[Vm-dev] the purpose of CI

Tim Felgentreff timfelgentreff at gmail.com
Sun Jun 4 08:56:29 UTC 2017


Ben and Eliot, just in case you missed Jacobs answer to the git pull -a
question (which you both seem to be confused about)

On Fri, 2 Jun 2017 at 10:00 Jakob Reschke <jakob.reschke at student.hpi.de>
wrote:

>
> 2017-06-02 1:36 GMT+02:00 Eliot Miranda <eliot.miranda at gmail.com>:
> >
> ...
> >
> > The commit is related to a graph of previous commits, right?  So a branch
> > implies a distinct set of commits, right?  When one merges from a branch,
> > the commits on the branch don't get added to the target into which one
> > merges do they  Isn't that the difference between pull and pull -a, that
> > the former just pulls commits on a single branch while pull -a p;pulls
> > commits on all branches?
>
> Git commits refer to their parent commits (merge commits have more
> than one parent), but do not store on which branch(es) they are or
> were on. Since a branch is just a reference (to a commit), you may
> talk about the commits that are reachable from a branch (it is what
> you get from "git log branchname").
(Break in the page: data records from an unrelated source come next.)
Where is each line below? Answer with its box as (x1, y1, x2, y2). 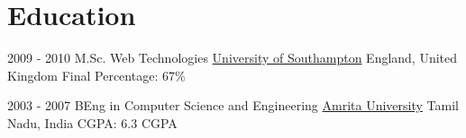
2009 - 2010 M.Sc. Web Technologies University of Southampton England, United (7, 48, 458, 67)
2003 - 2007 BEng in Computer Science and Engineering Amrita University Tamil (7, 96, 459, 115)
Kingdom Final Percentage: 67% (7, 65, 186, 84)
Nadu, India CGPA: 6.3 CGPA (7, 113, 178, 132)
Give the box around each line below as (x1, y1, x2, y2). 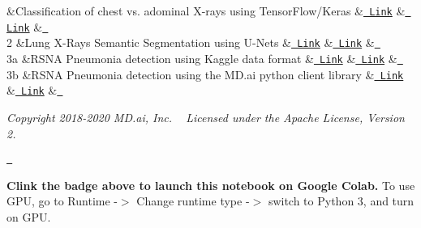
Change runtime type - (136, 192, 250, 209)
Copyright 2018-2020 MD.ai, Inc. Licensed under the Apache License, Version (6, 108, 405, 125)
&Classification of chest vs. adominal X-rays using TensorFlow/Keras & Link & (6, 2, 406, 19)
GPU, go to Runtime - (6, 192, 118, 209)
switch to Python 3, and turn (268, 192, 415, 209)
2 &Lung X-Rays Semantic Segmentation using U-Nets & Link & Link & (6, 34, 375, 51)
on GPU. (6, 208, 51, 225)
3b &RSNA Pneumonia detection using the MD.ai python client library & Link (6, 65, 404, 82)
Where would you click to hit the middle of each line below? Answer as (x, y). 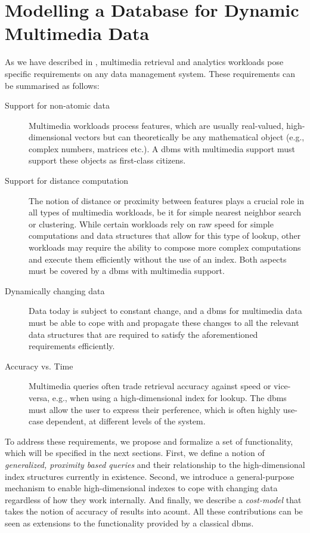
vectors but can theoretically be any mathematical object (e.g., (190, 137)
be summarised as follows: (52, 85)
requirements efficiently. (72, 346)
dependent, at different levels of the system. (126, 421)
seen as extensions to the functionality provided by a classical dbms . (129, 523)
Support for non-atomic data (57, 105)
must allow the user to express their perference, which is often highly (155, 409)
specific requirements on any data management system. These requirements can (150, 73)
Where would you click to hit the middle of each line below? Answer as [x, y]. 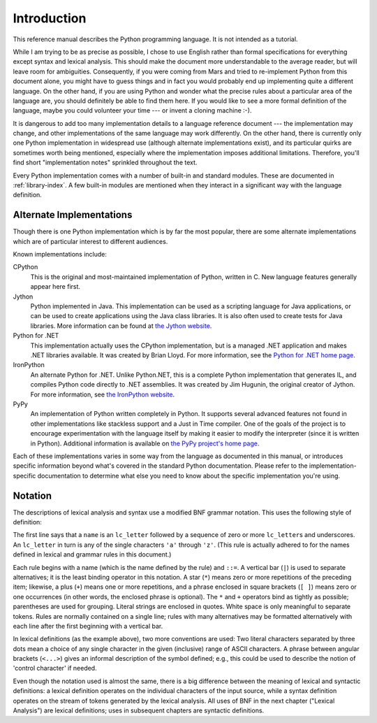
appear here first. [55, 287]
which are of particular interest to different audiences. [90, 241]
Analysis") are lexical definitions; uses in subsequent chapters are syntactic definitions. [139, 710]
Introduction [50, 18]
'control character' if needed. [55, 668]
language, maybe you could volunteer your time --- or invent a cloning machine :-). [132, 110]
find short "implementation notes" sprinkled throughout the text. [105, 163]
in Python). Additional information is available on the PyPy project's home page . [145, 443]
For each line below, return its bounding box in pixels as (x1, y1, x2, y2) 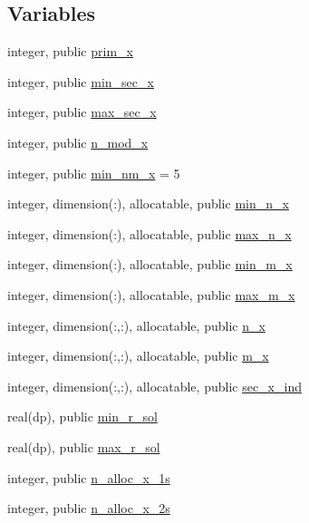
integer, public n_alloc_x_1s (7, 468, 170, 487)
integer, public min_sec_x (7, 72, 154, 91)
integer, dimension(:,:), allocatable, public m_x (7, 346, 269, 365)
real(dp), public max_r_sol (7, 437, 160, 456)
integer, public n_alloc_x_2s (7, 499, 170, 518)
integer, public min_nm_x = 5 (7, 163, 180, 182)
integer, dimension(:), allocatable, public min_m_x (7, 255, 293, 274)
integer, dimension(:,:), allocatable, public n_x (7, 315, 266, 334)
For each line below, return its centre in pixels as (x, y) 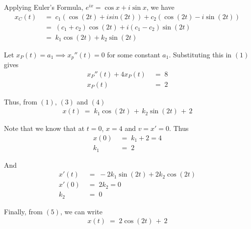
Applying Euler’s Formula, (44, 7)
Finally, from (23, 211)
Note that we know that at (44, 128)
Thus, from (21, 101)
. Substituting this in (200, 54)
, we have (161, 7)
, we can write (81, 211)
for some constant (134, 54)
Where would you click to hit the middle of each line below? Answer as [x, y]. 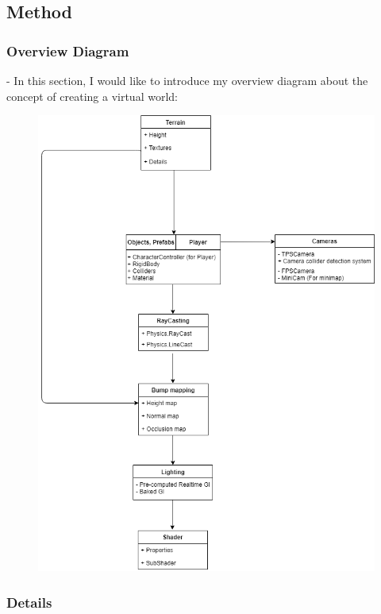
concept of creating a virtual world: [92, 96]
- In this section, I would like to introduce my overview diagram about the [187, 80]
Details [29, 602]
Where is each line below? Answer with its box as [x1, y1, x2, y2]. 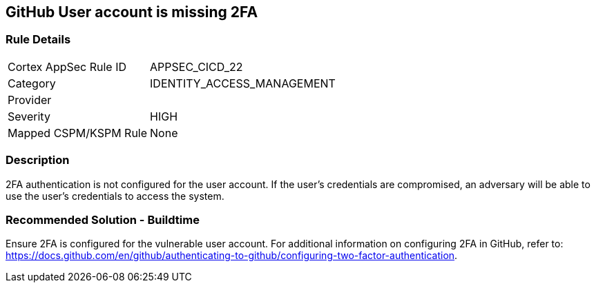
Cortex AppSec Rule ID [8, 59, 127, 74]
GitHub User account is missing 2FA [6, 3, 258, 21]
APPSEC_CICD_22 [150, 59, 243, 74]
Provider [8, 92, 52, 107]
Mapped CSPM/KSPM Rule [8, 125, 148, 140]
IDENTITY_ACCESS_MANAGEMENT [150, 76, 336, 90]
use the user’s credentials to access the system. [6, 189, 224, 202]
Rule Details [6, 32, 71, 47]
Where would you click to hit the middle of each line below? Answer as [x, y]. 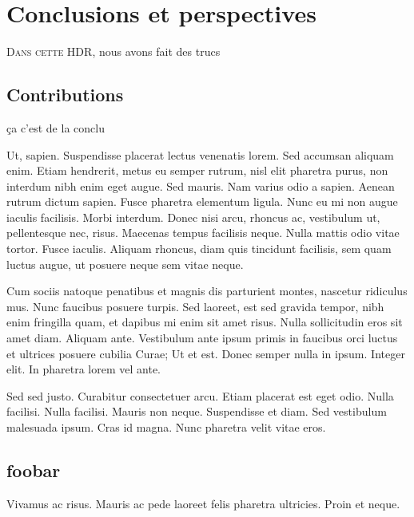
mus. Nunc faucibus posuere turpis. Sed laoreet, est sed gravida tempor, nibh [195, 306]
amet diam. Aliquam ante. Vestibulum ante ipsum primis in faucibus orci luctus [202, 338]
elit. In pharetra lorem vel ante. [84, 369]
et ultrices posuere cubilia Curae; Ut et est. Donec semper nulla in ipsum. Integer [206, 353]
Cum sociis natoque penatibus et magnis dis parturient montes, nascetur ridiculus [207, 291]
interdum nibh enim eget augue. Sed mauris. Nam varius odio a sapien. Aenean [201, 185]
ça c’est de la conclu [56, 127]
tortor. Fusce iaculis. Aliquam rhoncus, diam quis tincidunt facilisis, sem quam [199, 249]
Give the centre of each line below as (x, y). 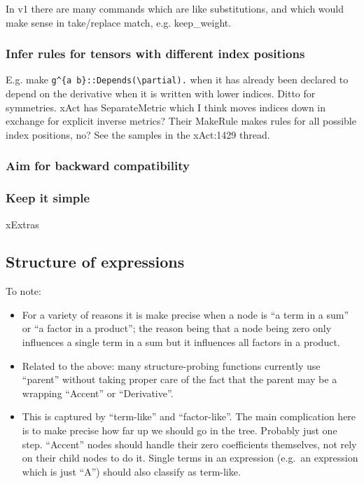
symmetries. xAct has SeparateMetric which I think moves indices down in (166, 107)
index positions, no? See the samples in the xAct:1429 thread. (138, 134)
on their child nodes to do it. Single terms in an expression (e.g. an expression (190, 458)
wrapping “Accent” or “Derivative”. (98, 393)
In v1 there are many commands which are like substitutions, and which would (175, 8)
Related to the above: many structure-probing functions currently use (171, 365)
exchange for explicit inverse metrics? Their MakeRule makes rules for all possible (181, 121)
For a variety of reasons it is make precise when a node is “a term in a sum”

But this set almost always
> overlaps with that of other branches because of all the common
> ancestor commits.
>
> Merging a branch adds an additional parent to the to-be-created merge
> commit. Thus, the commits from the merged branch become reachable from
> the branch into which you are merging. So, in a way, they do get added
> to the merge target.
>
> pull -a does not "pull on all branches" and does not usually affect
> the result of the merge at all. "git pull <remote> <branch>"
> essentially means "git fetch <remote> <branch>", which writes the
> fetched commits to a temporary reference called FETCH_HEAD, followed
> by "git merge FETCH_HEAD". The -a stands for --append, is an option
> for the fetch, and means that instead of overwriting what is in
> .git/FETCH_HEAD, append the newly fetched commits there. But "git
> merge FETCH_HEAD" will only use the top commit from that file anyway,
> so this is kind of pointless for pull. In fact, it might lead to
> merging the wrong branch or not merging anything at all because the
> latest fetched commit with -a goes to the end of FETCH_HEAD, not the
> top.
>
> But even if it meant to "pull commits on all branches", why would that
> be useful? When you work and pull on branch/feature X, why would you
> want to invoke a merge on an unrelated branch/feature Y?
>
> If you wanted to merge more than one upstream branch into your current
> branch, you would have to name them all when pulling:
>
>    git pull origin branch1 branch2 ...
>
> ...which attempts a merge with (1 + number of unmerged upstream
> branches named on the command line) parent commits.